Third, the predictive performance of the radiomic model was limited by the use of CT images, which may impede its widespread clinical utility. However, this was limited by the dataset available to us, where the nodal lesions of NPC patients were mostly scanned with a CT imaging modality; thus, the development of MR-based radiomic models was not feasible in this work.

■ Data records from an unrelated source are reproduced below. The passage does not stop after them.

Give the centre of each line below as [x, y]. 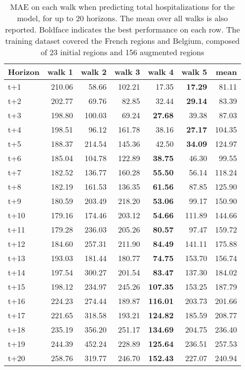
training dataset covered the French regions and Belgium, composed [122, 41]
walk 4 [161, 72]
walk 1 [60, 72]
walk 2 [94, 72]
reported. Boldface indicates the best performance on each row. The [122, 29]
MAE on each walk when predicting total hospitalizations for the [122, 7]
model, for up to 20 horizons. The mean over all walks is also [122, 18]
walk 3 [127, 72]

Notably, the ART eligibility screening for NPC patients is still in its infant stage; this study is the first of its kind in investigating the potential of CT-based neck nodal radiomics in a multi-institutional setting for predicting IfTM-triggered ART demand in NPC patients. Hence, the findings of this study should provide valuable insights into developing a more effective screening for ART eligibility in NPC patients in the long run.

5. Conclusions

In this study, we attempted to investigate potential of CT-based neck nodal radiomics in a multi-institutional setting for predicting IfTM-triggered ART demand in NPC patients. The results of this work revealed that CT-based neck nodal radiomics was capable of predicting IfTM-triggered ART events in NPC patients undergoing RT. The R model consisted of four texture radiomic features, achieving a “corrected” AUC of 0.784 in the QEH cohort and 0.723 in the external QMH cohort. The findings of this study provide valuable insights for future study into developing an effective screening strategy for ART eligibility in NPC patients in the long run, ultimately alleviating the workload of clinical practitioners, streamlining ART procedural efficiency in clinics, and achieving personalized RT for NPC patients in the future. Future work on a larger cohort with MR nodal radiomics is highly warranted for strengthening the model predictability and statistical inference.